### EXERCISE
A line belongs in the answer if it contains "virtual"; copy every such line from the entries below.

[Stored data]
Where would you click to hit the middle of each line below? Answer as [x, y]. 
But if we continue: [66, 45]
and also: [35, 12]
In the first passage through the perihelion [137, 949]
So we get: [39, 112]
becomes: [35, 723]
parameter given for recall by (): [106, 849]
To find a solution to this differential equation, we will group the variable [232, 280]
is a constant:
---
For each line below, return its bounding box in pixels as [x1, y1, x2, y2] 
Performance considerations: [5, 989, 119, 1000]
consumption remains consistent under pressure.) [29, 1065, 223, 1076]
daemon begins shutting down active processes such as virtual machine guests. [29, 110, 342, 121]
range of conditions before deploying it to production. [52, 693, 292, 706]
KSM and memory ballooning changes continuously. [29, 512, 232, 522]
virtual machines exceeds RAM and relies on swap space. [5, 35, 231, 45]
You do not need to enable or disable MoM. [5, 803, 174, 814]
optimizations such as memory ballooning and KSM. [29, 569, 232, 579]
--
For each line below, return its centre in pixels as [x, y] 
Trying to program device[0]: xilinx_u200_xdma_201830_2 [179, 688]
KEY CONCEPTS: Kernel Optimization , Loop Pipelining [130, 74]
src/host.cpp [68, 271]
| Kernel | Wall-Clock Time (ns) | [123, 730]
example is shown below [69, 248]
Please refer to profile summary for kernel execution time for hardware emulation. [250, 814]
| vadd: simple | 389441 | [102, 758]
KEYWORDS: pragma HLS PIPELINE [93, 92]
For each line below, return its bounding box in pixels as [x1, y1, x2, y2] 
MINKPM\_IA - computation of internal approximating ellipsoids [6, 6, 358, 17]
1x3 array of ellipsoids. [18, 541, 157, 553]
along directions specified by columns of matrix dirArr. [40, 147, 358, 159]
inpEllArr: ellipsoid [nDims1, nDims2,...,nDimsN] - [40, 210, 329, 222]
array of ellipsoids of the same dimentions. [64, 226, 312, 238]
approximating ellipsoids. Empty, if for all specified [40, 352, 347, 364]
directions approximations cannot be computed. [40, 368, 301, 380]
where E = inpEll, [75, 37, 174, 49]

### PROBLEM SOLUTION
daemon begins shutting down active processes such as virtual machine guests. [29, 110, 342, 121]
virtual machines exceeds RAM and relies on swap space. [5, 35, 231, 45]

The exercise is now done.